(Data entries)

_ _ _ _ _

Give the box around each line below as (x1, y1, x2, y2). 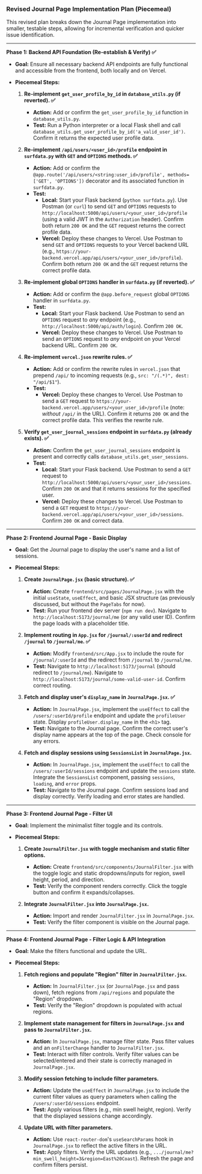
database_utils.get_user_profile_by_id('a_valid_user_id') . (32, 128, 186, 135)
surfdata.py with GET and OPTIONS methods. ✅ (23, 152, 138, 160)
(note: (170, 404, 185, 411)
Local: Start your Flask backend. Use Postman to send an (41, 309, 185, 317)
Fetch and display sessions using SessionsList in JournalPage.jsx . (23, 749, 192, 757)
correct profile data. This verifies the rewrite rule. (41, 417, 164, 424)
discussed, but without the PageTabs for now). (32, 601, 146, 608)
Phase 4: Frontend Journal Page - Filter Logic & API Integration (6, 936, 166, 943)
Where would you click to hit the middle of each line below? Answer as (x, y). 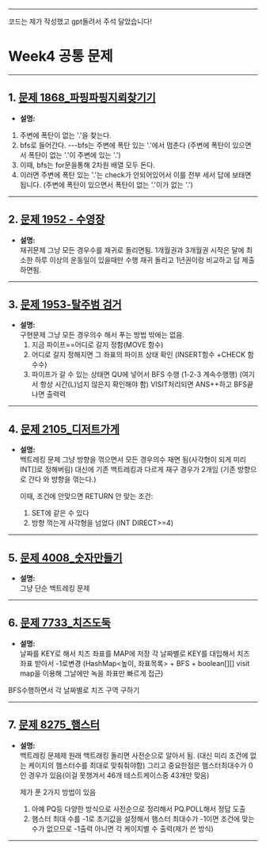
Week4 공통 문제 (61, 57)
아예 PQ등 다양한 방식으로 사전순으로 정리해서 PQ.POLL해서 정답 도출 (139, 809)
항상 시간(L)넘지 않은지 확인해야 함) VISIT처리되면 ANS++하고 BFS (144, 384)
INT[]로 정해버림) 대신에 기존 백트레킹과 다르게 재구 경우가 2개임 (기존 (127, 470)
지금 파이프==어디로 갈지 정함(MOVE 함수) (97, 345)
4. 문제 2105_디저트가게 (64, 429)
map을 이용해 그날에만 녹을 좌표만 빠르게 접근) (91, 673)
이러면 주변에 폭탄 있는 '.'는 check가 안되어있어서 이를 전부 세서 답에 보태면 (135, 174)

_ _ _ _ _

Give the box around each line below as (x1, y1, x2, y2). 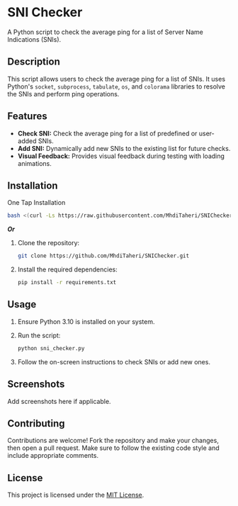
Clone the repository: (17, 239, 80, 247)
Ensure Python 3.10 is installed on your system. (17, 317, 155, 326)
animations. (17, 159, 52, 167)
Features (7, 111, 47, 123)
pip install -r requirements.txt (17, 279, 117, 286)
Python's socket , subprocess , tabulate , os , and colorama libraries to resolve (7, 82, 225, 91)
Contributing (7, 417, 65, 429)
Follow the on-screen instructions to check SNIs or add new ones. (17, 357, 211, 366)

_ _ _ _ _

# EXERCISE:
Copy the lines of the data above exactly as written, beginning with the line containing "Ensure Python 3.10" and ending with the line containing "Follow the on-screen", and leave out all other lines.

# RESPONSE TO THE EXERCISE:
Ensure Python 3.10 is installed on your system. (17, 317, 155, 326)
animations. (17, 159, 52, 167)
Features (7, 111, 47, 123)
pip install -r requirements.txt (17, 279, 117, 286)
Python's socket , subprocess , tabulate , os , and colorama libraries to resolve (7, 82, 225, 91)
Contributing (7, 417, 65, 429)
Follow the on-screen instructions to check SNIs or add new ones. (17, 357, 211, 366)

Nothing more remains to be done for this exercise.